## Task to carry out
Filtering the records below, copy only those lines that include the word "procesadores".
(Entries provided)
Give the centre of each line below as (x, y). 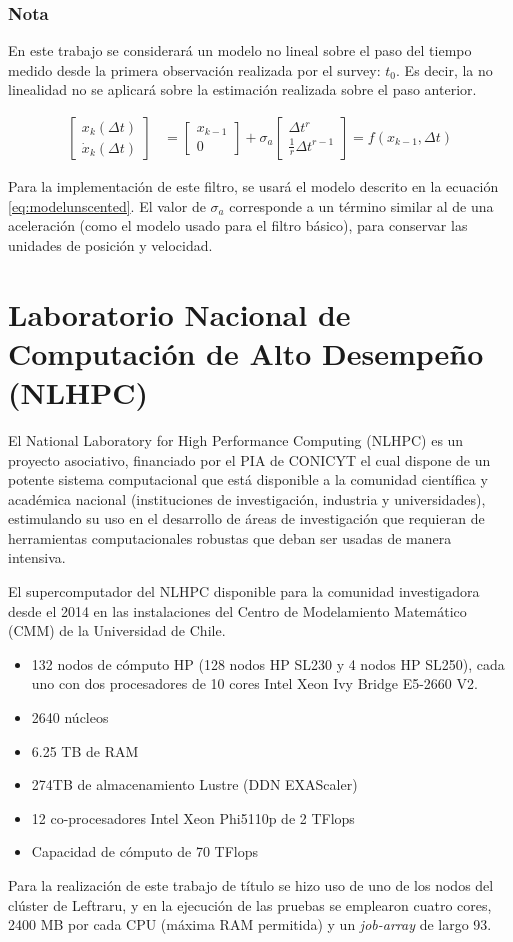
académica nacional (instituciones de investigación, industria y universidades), (247, 498)
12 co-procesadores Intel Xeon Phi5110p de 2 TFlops (193, 817)
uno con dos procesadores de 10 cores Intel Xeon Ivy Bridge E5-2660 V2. (254, 683)
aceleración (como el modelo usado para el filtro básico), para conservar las (238, 225)
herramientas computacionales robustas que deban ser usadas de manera (230, 537)
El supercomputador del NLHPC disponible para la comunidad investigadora (244, 591)
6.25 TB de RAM (85, 750)
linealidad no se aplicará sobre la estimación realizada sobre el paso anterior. (242, 89)
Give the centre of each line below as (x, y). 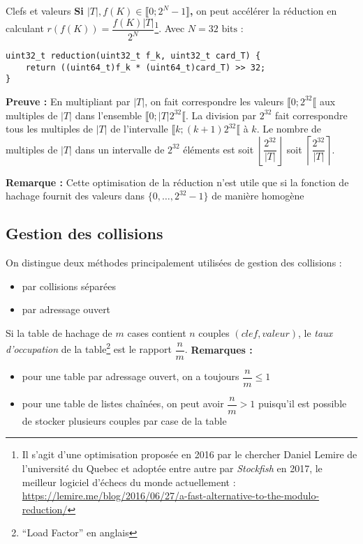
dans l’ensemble (109, 115)
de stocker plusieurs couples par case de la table (124, 420)
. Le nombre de (289, 129)
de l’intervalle (139, 129)
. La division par (221, 115)
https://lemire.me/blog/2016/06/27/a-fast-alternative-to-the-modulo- (171, 496)
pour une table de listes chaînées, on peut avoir (123, 403)
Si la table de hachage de (59, 332)
(End Entries provided)
## Written answer
12 co-procesadores Intel Xeon Phi5110p de 2 TFlops (193, 817)
uno con dos procesadores de 10 cores Intel Xeon Ivy Bridge E5-2660 V2. (254, 683)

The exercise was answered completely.